China prohibits researchers from growing genetically modified (GM) rice and corn
China’s Ministry of Agriculture has decided not to renew biosafety certificates that allowed research groups to grow genetically modified (GM) rice and corn. The permits, to grow two varieties of GM rice and one transgenic corn strain, expired on 17 August. The reasoning behind the move is not clear, and it has raised questions about the future of related research in China.

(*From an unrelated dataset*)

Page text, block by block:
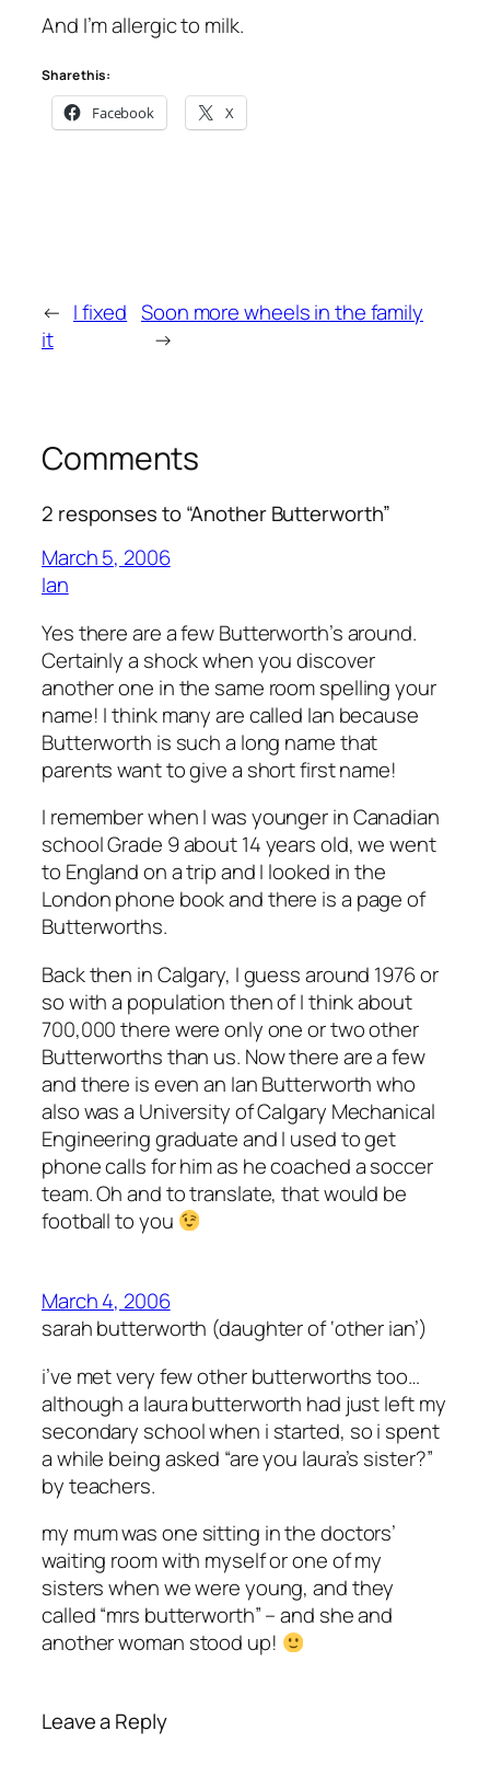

The ministry, with much fanfare, had approved the GM rice certificates in August 2009. The permits enabled a group at Huazhong Agricultural University in Wuhan to produce two varieties of rice carrying a gene from the Bacillus thuringiensis (Bt) bacteria that provides pest resistance. At the same time, the ministry approved production of a corn strain developed by the Chinese Academy of Agricultural Sciences' Biotechnology Research Institute in Beijing. Researchers had altered the corn so that kernels contain phytase, a livestock feed additive that boosts absorption of phosphorus, which enhances growth. All of the certificates were valid for 5 years.
Since the certificates were issued, however, public skepticism about the benefits of GM crops has grown in China. Some scientists conducting GM plant research have been attacked when giving public lectures.
Why the ministry allowed the certificates to lapse is in dispute. Some environmentalists say public worries about GM crops played a decisive role. "We believe that loopholes in assessing and monitoring [GM] research, as well as the public concern around safety issues are the most important reasons that the certifications have not been renewed," writes Wang Jing, a Greenpeace official based in Beijing, in an e-mail to ScienceInsider.
Others believe agricultural economics also influenced the decision. China has nearly reached self-sufficiency in producing rice using conventional varieties, so the ministry has decided there is no need to commercialize Bt rice in the near future, says Huang Jikun, director of the Chinese Academy of Sciences' Center for Chinese Agricultural Policy. He says that with commercialization off the table, there was no point in renewing the certifications. Huang says "rising public concerns [about the] safety of GM rice" likely also played a role.
Whatever the reason, the decision marks an abrupt change in fortunes for transgenic rice in China. Five years ago, "China was widely expected to soon put GM rice on the country’s dining tables," wrote Cao Cong, a China policy expert at University of Nottingham in the United Kingdom, in a post on The Conversation, an Australian website. The Bt rice project "is now to all intents and purposes dead and buried," he wrote, blaming an "anti-GM movement whose power and influence are more than matched by its fervour and sheer, undiluted paranoia."
Huang says this decision does not reflect a change in China’s overall policy regarding agricultural biotechnology. The government is increasing its support for Bt corn research, other specialists note; GM corn has faced less public opposition, in part because it is primarily fed to livestock.
The researchers behind the affected GM crops could not be reached for comment.